Systematic Literature Review on Software Security Vulnerability Information Extraction
Sofonias Yitagesu, Zhenchang Xing, Xiaowang Zhang, Zhiyong Feng, Tingting Bi, Linyi Han, Xiaohong LiBackground. Software vulnerabilities are increasing in complexity and scale, posing great security risks to many software systems. Extracting information about software vulnerabilities is a critical area of research that aims to identify and create a structured representation of vulnerability-related information. This structured data helps software systems better understand vulnerabilities and provides security professionals with timely information to mitigate the impact of rapidly growing vulnerabilities while guiding future research to develop more secure systems. However, this process relies on the effectiveness of information extraction to transform manual vulnerability analysis from security experts to digital solutions. Despite its importance, the unique nature of vulnerability information and the fast pace at which machine learning-based extraction methods and techniques have evolved make it challenging to assess the current successes, failures, challenges, and opportunities within this research area. This study presents a systematic literature review aimed at clarifying this complex landscape.

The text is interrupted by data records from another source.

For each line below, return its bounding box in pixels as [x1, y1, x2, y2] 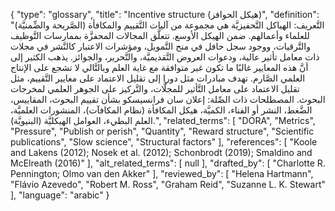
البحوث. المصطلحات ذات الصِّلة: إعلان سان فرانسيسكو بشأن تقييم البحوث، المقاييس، [10, 94, 326, 105]
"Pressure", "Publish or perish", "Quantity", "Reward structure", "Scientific [10, 125, 315, 137]
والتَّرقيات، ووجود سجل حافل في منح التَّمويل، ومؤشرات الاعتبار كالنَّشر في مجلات [10, 40, 311, 52]
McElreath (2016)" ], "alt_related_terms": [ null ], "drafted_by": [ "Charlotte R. [10, 157, 326, 169]
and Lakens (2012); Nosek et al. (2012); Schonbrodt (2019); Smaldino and [10, 147, 313, 158]
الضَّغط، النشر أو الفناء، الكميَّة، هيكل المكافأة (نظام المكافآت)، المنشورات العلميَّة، [10, 104, 313, 116]
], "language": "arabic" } [10, 189, 110, 201]
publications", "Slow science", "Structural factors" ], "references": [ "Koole [10, 136, 318, 148]
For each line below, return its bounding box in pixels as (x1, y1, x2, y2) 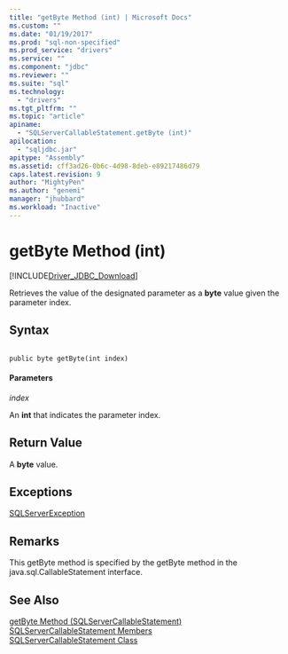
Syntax (9, 323, 50, 338)
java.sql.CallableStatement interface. (9, 567, 144, 578)
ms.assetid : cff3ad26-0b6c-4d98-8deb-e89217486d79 (9, 162, 200, 170)
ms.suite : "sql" (9, 79, 69, 88)
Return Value (9, 436, 82, 451)
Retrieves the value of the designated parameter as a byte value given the (9, 288, 280, 298)
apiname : (9, 121, 42, 130)
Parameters (9, 373, 53, 383)
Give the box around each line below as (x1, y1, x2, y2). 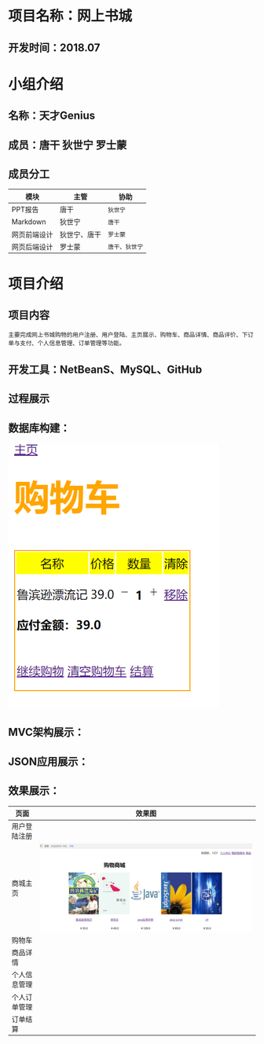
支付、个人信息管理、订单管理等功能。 (19, 340, 126, 347)
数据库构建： (8, 421, 71, 435)
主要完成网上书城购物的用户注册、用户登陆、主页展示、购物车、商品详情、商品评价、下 (8, 331, 248, 339)
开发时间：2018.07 (8, 41, 101, 54)
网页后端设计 (11, 241, 53, 252)
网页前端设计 (11, 230, 53, 239)
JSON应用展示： (8, 755, 89, 768)
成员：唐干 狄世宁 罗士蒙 (8, 138, 127, 152)
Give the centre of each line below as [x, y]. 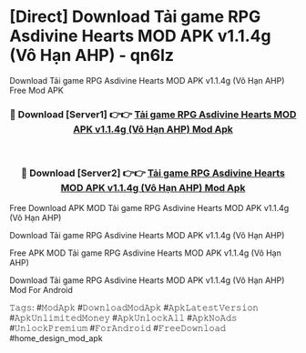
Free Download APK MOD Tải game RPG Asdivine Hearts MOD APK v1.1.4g [149, 207]
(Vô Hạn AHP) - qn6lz [92, 55]
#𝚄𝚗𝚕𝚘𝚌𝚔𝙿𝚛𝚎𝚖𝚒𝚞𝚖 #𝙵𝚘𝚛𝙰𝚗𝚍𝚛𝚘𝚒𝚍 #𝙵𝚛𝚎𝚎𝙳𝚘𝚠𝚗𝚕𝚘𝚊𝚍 [117, 328]
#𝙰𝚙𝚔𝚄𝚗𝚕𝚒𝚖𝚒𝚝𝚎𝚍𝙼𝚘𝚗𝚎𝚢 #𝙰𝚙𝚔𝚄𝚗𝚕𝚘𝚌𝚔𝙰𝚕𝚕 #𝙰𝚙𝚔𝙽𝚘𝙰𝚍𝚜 [123, 318]
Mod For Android [41, 289]
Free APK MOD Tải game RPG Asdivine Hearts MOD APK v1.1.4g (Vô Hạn [146, 253]
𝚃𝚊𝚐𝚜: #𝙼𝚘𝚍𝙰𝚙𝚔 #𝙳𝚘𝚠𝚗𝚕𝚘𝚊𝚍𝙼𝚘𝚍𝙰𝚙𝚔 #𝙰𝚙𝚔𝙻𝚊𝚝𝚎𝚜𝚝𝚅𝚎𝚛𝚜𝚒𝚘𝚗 [134, 308]
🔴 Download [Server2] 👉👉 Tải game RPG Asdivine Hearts [153, 173]
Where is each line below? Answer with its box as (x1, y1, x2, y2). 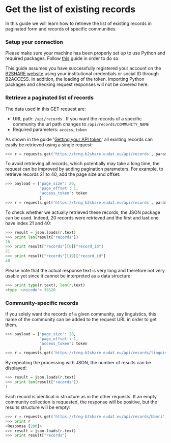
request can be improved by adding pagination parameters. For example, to (5, 166, 164, 172)
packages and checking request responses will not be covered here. (5, 81, 149, 87)
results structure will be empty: (5, 404, 70, 410)
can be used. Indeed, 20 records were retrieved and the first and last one (5, 214, 159, 220)
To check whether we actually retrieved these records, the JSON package (5, 209, 160, 215)
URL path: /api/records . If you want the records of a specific (12, 115, 142, 121)
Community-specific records (5, 299, 79, 306)
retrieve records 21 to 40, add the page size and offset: (5, 171, 121, 177)
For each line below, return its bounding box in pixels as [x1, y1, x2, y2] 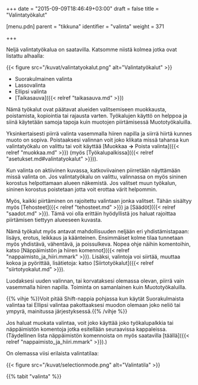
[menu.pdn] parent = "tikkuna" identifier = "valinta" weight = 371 [6, 23, 165, 30]
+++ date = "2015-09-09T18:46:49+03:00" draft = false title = [6, 5, 159, 12]
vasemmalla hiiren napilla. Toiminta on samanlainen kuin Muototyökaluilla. [6, 284, 187, 290]
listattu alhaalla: [6, 52, 45, 59]
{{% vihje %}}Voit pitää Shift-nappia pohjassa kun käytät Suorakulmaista [6, 295, 184, 302]
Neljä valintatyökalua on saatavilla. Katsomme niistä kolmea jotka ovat [6, 46, 177, 53]
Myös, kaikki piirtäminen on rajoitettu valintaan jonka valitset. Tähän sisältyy [6, 198, 192, 204]
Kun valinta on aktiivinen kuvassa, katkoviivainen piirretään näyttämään [6, 167, 181, 174]
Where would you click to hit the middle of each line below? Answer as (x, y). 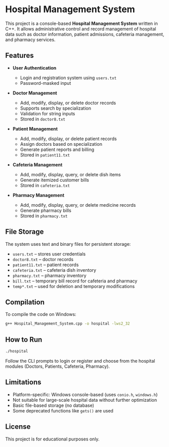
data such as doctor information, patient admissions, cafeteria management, (85, 34)
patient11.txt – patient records (46, 265)
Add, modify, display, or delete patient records (69, 139)
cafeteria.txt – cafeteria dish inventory (54, 270)
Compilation (25, 302)
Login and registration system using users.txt (68, 78)
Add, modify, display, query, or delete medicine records (78, 205)
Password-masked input (46, 83)
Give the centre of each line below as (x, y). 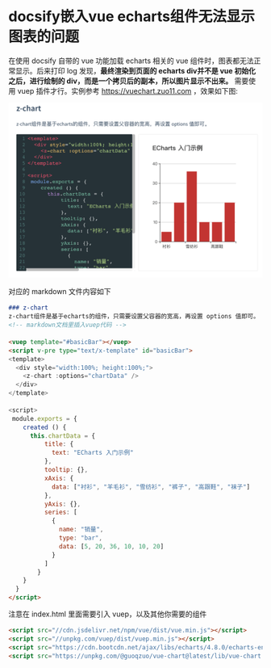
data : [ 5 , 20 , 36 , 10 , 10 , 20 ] (112, 546)
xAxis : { (59, 478)
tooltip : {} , (66, 470)
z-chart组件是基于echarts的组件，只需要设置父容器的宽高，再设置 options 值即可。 (134, 317)
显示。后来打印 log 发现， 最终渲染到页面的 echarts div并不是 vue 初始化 (135, 70)
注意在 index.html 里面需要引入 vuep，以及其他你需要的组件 (108, 614)
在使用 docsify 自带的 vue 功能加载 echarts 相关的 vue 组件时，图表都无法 (131, 61)
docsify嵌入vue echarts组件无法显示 (132, 17)
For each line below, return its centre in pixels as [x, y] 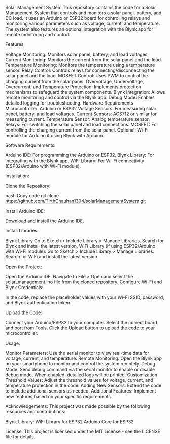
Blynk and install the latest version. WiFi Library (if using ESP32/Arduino [80, 246]
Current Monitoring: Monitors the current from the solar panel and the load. [84, 60]
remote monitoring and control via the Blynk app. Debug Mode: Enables [80, 97]
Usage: [13, 343]
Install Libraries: [22, 231]
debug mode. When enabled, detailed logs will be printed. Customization [81, 375]
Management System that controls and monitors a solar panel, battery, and [83, 13]
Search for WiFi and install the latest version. [52, 257]
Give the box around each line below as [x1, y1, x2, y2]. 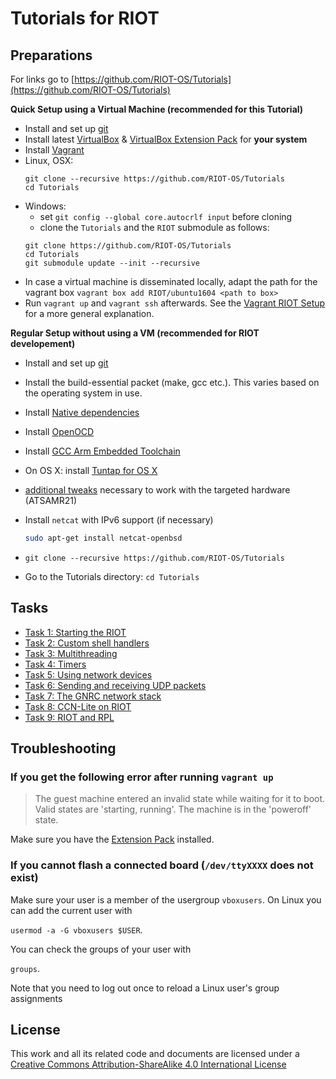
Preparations [10, 47, 93, 64]
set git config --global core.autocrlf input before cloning [39, 211, 293, 222]
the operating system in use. [24, 387, 143, 399]
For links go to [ [10, 73, 75, 85]
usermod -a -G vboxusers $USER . [10, 923, 143, 936]
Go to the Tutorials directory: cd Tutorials [24, 570, 200, 582]
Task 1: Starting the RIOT [24, 626, 127, 638]
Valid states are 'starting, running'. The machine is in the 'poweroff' [34, 803, 312, 816]
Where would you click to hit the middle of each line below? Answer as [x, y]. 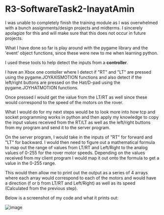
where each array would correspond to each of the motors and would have [81, 178]
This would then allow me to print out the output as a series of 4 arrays [77, 172]
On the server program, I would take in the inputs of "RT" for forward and [79, 137]
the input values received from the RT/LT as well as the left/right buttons [78, 122]
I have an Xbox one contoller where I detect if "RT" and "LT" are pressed [78, 72]
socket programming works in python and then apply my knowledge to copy [82, 117]
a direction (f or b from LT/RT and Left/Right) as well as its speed [70, 183]
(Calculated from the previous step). [42, 188]
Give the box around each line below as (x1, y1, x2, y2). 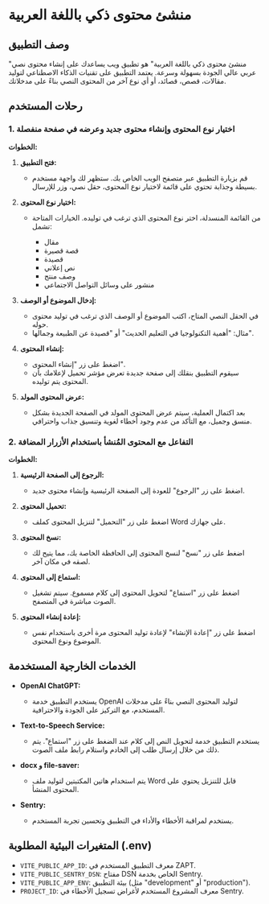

Methods. In this study, we conduct a systematic literature review (SLR) to explore existing research focusing on extracting information about software security vulnerabilities. We search for 829 primary studies on security vulnerability information extraction from seven widely used online digital libraries, focusing on top peer-reviewed journals and conferences published between 2001 and 2024. After applying our inclusion and exclusion criteria and the snowballing technique, we narrowed our selection to 87 studies for in-depth analysis and addressed four main research questions. We collect qualitative and quantitative data from each study, identifying 34 components such as research problems, methods, contributions, evaluation metrics, results, types of extracted vulnerability information, challenges, and limitations. We use meta-analysis, statistical machine learning, and text-mining techniques to identify themes, patterns, and trends across the primary studies and visualize findings.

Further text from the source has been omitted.